Material provided =

=== Begin Enclosure ===

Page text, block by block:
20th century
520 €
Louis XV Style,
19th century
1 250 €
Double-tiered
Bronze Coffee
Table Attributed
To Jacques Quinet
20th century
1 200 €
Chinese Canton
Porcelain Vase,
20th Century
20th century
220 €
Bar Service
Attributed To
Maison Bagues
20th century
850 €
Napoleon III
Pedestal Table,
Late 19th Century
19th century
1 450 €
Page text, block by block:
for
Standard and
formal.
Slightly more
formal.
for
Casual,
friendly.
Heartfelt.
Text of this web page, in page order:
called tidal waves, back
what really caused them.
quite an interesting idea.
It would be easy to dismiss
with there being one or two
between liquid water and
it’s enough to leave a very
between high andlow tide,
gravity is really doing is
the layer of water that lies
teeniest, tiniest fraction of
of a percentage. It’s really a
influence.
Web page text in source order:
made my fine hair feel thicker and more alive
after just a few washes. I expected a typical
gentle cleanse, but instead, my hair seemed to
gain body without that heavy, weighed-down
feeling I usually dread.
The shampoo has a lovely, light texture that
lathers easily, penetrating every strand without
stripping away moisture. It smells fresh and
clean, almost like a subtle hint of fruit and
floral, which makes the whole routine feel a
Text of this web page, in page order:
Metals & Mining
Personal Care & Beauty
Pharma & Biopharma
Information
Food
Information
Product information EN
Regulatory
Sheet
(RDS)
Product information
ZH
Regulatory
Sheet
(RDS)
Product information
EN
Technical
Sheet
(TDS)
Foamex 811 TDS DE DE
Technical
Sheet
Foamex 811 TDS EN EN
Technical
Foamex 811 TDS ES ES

=== End Enclosure ===

Your reply should match the data above exactly, line for line.

Page text, block by block:
20th century
520 €
Louis XV Style,
19th century
1 250 €
Double-tiered
Bronze Coffee
Table Attributed
To Jacques Quinet
20th century
1 200 €
Chinese Canton
Porcelain Vase,
20th Century
20th century
220 €
Bar Service
Attributed To
Maison Bagues
20th century
850 €
Napoleon III
Pedestal Table,
Late 19th Century
19th century
1 450 €
Page text, block by block:
for
Standard and
formal.
Slightly more
formal.
for
Casual,
friendly.
Heartfelt.
Text of this web page, in page order:
called tidal waves, back
what really caused them.
quite an interesting idea.
It would be easy to dismiss
with there being one or two
between liquid water and
it’s enough to leave a very
between high andlow tide,
gravity is really doing is
the layer of water that lies
teeniest, tiniest fraction of
of a percentage. It’s really a
influence.
Web page text in source order:
made my fine hair feel thicker and more alive
after just a few washes. I expected a typical
gentle cleanse, but instead, my hair seemed to
gain body without that heavy, weighed-down
feeling I usually dread.
The shampoo has a lovely, light texture that
lathers easily, penetrating every strand without
stripping away moisture. It smells fresh and
clean, almost like a subtle hint of fruit and
floral, which makes the whole routine feel a
Text of this web page, in page order:
Metals & Mining
Personal Care & Beauty
Pharma & Biopharma
Information
Food
Information
Product information EN
Regulatory
Sheet
(RDS)
Product information
ZH
Regulatory
Sheet
(RDS)
Product information
EN
Technical
Sheet
(TDS)
Foamex 811 TDS DE DE
Technical
Sheet
Foamex 811 TDS EN EN
Technical
Foamex 811 TDS ES ES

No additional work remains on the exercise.